* _What you need to do_
Where does the string "code" appear in the records? Copy every line that contains it.

* _Exercise materials_

╭──

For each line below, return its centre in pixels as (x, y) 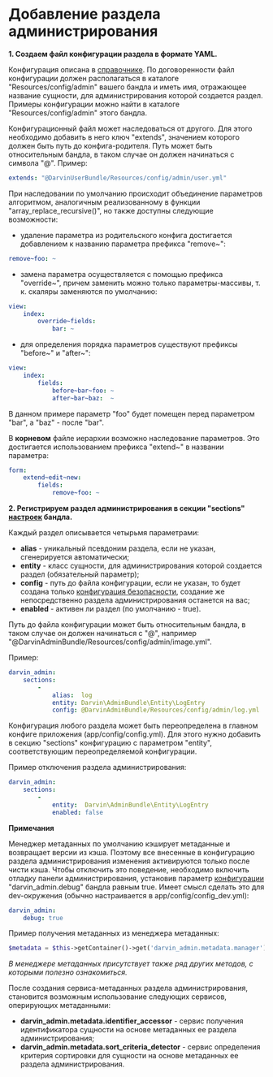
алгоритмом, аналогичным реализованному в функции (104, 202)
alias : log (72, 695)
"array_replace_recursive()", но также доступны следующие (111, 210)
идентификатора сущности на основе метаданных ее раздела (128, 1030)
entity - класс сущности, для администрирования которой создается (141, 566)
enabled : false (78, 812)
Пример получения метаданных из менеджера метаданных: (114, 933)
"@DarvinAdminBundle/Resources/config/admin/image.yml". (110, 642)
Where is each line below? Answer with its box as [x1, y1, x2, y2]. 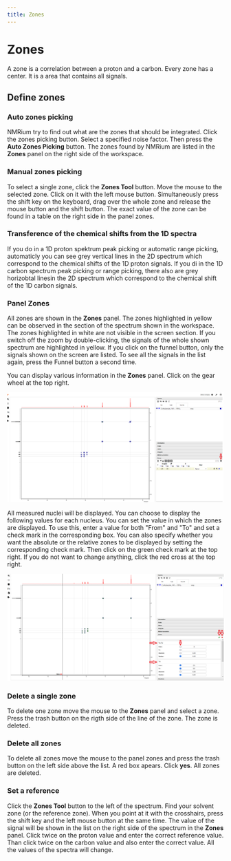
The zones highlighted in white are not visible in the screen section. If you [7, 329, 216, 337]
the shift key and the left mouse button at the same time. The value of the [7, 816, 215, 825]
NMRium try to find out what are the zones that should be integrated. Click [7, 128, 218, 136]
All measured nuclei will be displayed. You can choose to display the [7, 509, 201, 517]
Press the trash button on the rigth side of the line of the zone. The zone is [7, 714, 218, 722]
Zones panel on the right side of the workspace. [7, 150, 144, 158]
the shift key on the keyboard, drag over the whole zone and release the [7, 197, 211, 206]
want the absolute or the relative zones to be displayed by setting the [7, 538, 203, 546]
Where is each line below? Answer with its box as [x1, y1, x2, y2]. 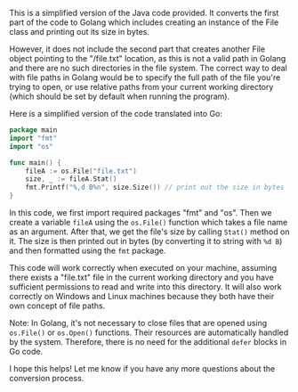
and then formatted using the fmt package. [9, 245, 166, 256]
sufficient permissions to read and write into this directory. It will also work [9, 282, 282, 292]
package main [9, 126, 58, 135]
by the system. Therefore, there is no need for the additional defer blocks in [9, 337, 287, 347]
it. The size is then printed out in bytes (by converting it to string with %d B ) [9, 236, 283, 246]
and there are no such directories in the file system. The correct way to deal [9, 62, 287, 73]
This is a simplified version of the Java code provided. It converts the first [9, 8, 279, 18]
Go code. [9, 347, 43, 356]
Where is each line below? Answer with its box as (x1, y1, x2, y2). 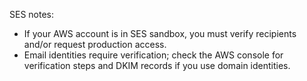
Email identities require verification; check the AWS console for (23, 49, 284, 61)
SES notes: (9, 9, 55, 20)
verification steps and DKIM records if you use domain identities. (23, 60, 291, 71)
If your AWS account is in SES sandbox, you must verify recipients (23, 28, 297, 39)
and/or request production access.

╰──

* _Written answer_
This is a simplified version of the Java code provided. It converts the first [9, 8, 279, 18]
Go code. [9, 347, 43, 356]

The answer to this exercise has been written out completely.